Exercise: Each line of the listing that contains the word "your" is to be copied.

Records shown Start Marker

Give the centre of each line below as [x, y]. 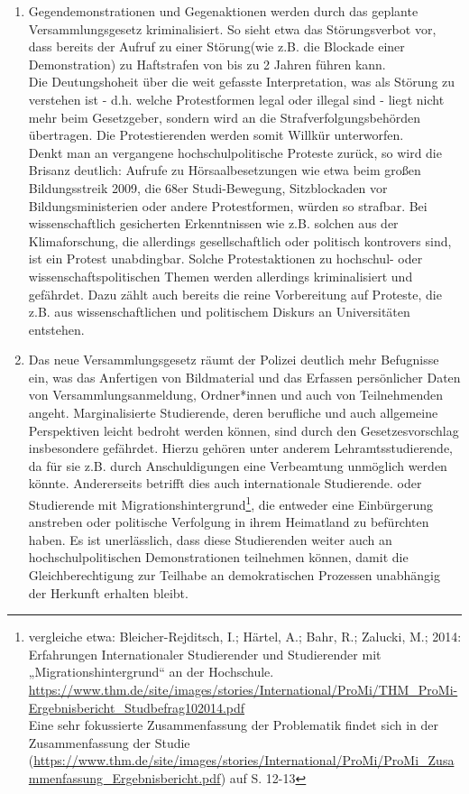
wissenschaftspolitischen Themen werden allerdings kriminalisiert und [221, 276]
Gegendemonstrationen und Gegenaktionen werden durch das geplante [223, 11]
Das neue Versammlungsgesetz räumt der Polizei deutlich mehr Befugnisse [234, 360]
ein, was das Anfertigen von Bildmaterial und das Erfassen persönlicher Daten [244, 377]
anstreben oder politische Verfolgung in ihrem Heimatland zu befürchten [229, 522]
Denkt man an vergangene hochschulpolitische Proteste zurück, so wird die [235, 152]
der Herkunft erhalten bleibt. [108, 592]
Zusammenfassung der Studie [109, 742]
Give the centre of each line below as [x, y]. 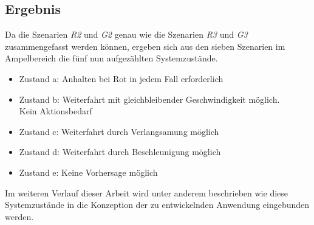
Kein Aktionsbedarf [56, 111]
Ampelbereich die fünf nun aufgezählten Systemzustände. [111, 58]
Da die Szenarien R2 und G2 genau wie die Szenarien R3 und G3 [126, 34]
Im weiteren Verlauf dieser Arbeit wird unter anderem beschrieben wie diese [147, 192]
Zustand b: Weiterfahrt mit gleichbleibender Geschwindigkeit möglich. [149, 99]
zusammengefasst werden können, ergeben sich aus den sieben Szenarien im [145, 46]
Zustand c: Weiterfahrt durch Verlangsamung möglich [119, 131]
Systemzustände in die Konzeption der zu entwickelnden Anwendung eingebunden [157, 205]
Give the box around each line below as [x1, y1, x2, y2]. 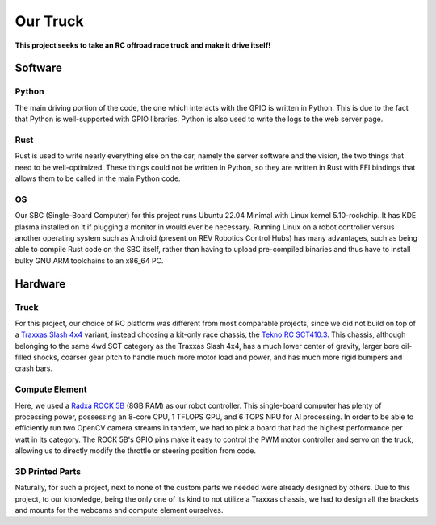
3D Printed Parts [15, 465, 81, 477]
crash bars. [15, 363, 52, 373]
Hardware [15, 277, 66, 291]
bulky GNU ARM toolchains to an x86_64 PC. [15, 255, 164, 266]
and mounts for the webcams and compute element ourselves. [15, 506, 224, 515]
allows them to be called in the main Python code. [15, 174, 181, 183]
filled [15, 352, 32, 363]
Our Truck [15, 12, 84, 30]
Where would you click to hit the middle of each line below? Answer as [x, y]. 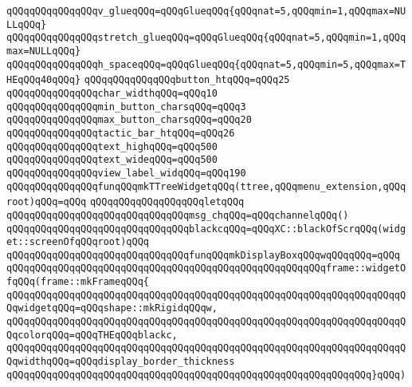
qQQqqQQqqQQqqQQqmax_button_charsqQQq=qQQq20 [129, 120]
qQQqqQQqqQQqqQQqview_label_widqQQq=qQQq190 [126, 173]
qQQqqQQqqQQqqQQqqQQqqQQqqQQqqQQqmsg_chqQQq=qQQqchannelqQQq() [178, 215]
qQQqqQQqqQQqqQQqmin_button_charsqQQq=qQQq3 [126, 107]
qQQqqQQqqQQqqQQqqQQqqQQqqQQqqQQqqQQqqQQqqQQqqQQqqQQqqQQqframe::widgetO [206, 269]
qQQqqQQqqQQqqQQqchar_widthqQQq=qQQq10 [112, 93]
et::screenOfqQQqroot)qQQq [78, 242]
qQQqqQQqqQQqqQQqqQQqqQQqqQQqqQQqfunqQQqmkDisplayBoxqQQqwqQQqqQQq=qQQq [203, 255]
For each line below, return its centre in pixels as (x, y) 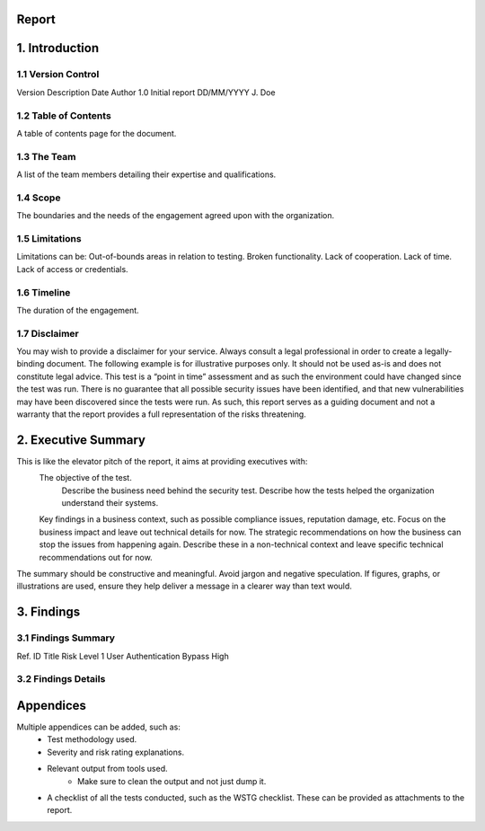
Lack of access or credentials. (73, 269)
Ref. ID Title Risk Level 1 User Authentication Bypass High (123, 656)
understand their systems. (110, 503)
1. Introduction (57, 48)
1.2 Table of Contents (64, 115)
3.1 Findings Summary (66, 638)
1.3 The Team (46, 156)
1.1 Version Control (58, 75)
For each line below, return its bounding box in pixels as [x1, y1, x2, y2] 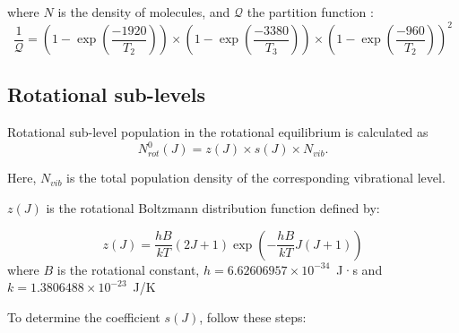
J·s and [336, 260, 383, 278]
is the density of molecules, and [57, 3, 230, 21]
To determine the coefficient [7, 307, 160, 326]
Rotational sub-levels [7, 81, 205, 108]
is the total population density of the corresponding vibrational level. [66, 168, 446, 187]
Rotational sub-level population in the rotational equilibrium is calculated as [7, 123, 429, 141]
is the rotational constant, [56, 260, 200, 278]
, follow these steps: [199, 307, 307, 326]
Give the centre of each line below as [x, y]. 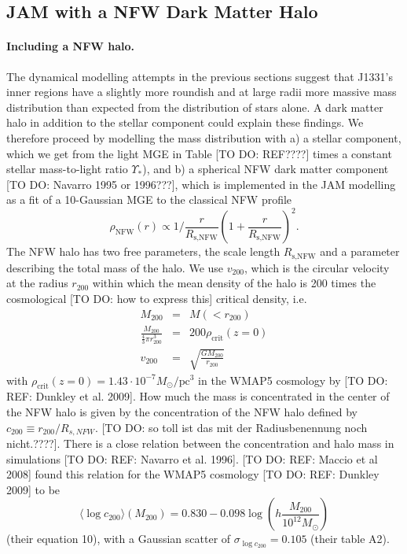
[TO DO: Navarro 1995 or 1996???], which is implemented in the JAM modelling [201, 184]
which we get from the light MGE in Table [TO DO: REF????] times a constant [199, 153]
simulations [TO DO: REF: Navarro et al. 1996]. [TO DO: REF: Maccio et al [192, 458]
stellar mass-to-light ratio [67, 169]
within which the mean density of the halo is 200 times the [234, 283]
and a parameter [360, 251]
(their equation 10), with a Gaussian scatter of [119, 539]
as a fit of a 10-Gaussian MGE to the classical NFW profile [149, 199]
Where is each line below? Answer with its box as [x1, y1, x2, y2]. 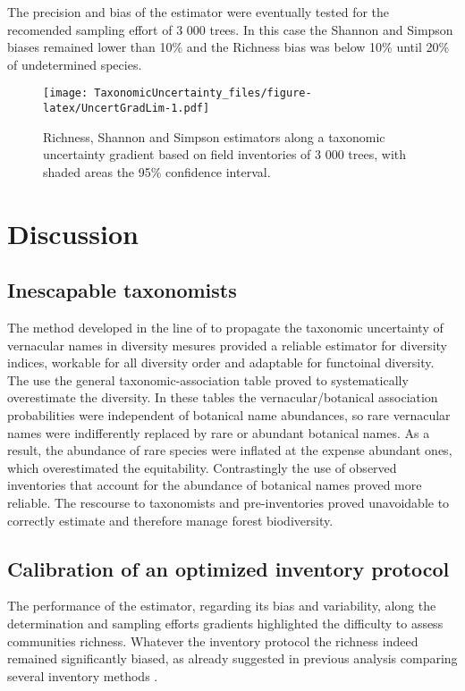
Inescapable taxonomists [7, 276, 237, 304]
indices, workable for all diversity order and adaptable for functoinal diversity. [7, 353, 435, 372]
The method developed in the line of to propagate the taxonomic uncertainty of [7, 318, 444, 337]
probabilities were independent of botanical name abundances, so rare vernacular [7, 406, 451, 425]
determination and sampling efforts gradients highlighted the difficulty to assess [7, 613, 444, 632]
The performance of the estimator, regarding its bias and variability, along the [7, 596, 436, 615]
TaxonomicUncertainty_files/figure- [94, 87, 312, 100]
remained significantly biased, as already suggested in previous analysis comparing [7, 649, 458, 668]
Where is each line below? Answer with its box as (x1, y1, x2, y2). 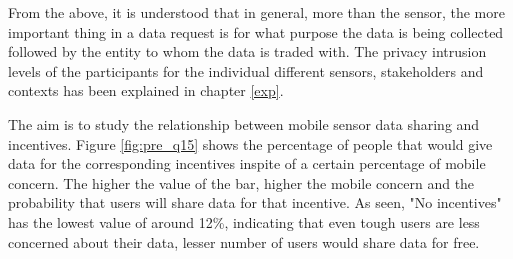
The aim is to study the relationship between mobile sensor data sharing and (8, 113, 480, 134)
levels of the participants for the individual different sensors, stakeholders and (8, 60, 484, 81)
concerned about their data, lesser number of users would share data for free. (8, 231, 480, 252)
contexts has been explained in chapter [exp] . (8, 80, 284, 101)
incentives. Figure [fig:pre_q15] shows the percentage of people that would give (8, 133, 493, 154)
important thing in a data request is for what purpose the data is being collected (8, 21, 504, 42)
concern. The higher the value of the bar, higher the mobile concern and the (8, 172, 475, 193)
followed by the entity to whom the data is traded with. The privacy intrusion (8, 41, 487, 62)
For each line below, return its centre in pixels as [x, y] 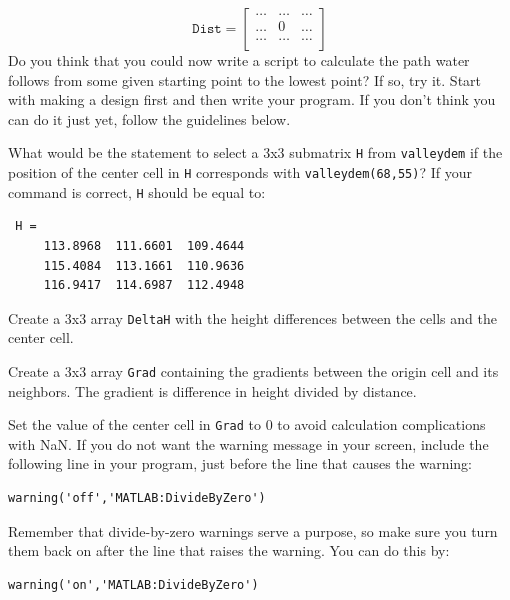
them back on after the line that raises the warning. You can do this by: [229, 550]
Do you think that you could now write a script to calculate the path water [239, 60]
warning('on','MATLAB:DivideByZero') [133, 584]
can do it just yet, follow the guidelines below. [149, 118]
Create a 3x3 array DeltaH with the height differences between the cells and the [252, 317]
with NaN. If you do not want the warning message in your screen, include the [248, 443]
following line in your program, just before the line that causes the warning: [240, 463]
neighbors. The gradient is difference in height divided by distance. [212, 390]
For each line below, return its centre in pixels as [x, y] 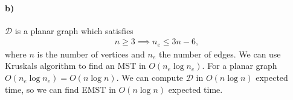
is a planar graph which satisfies [74, 30]
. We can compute [150, 78]
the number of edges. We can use [220, 54]
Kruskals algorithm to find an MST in [76, 66]
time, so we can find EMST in [60, 89]
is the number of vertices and [91, 54]
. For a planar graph [240, 66]
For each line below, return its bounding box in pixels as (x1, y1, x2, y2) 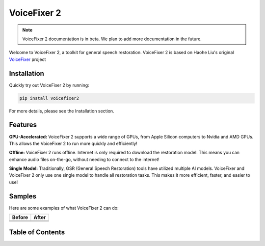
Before (12, 214, 28, 221)
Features (9, 121, 37, 129)
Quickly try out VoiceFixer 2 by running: (9, 82, 89, 88)
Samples (9, 192, 37, 200)
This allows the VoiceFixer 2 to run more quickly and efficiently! (9, 140, 137, 146)
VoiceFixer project (9, 56, 46, 62)
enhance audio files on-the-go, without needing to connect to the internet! (9, 156, 159, 162)
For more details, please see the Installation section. (9, 108, 115, 114)
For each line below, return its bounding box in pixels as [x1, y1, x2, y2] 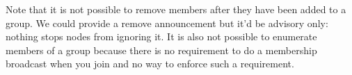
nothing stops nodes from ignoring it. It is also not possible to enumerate [6, 29, 317, 44]
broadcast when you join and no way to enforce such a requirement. [6, 56, 294, 71]
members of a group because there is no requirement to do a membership [6, 42, 317, 57]
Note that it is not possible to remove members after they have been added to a [6, 2, 346, 16]
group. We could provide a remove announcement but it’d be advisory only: [6, 15, 328, 30]
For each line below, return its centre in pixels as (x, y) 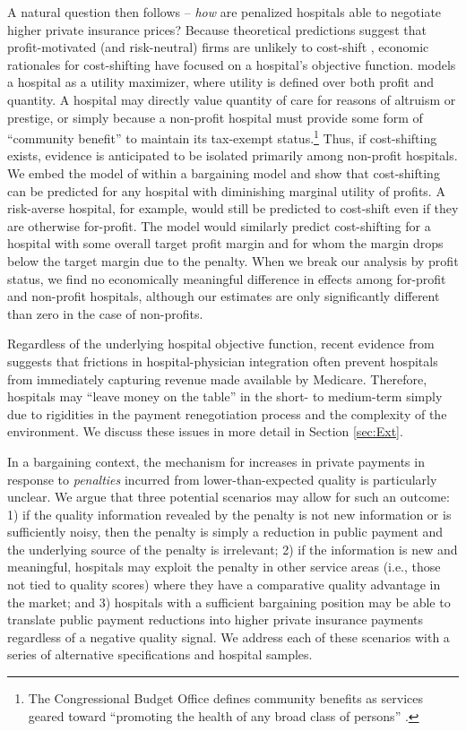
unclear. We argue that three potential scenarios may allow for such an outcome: (229, 497)
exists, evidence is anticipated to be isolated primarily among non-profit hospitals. (233, 155)
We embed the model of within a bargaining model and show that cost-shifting (224, 173)
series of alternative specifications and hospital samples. (160, 654)
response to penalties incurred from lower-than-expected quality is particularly (222, 479)
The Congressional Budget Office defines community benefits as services (225, 698)
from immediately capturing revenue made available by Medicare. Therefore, (217, 378)
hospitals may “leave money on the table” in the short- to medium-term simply (225, 396)
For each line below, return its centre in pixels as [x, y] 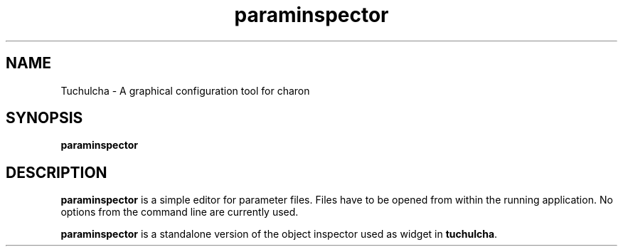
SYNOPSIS [44, 118]
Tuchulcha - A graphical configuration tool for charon [185, 90]
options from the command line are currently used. [180, 212]
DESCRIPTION [57, 172]
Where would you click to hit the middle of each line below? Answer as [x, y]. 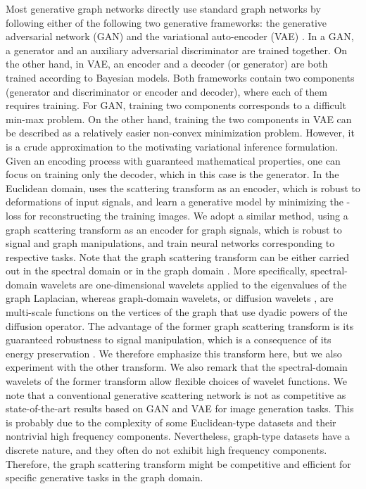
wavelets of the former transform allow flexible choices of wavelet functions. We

Records shown End Marker

Task solution:
with NaN. If you do not want the warning message in your screen, include the [248, 443]
following line in your program, just before the line that causes the warning: [240, 463]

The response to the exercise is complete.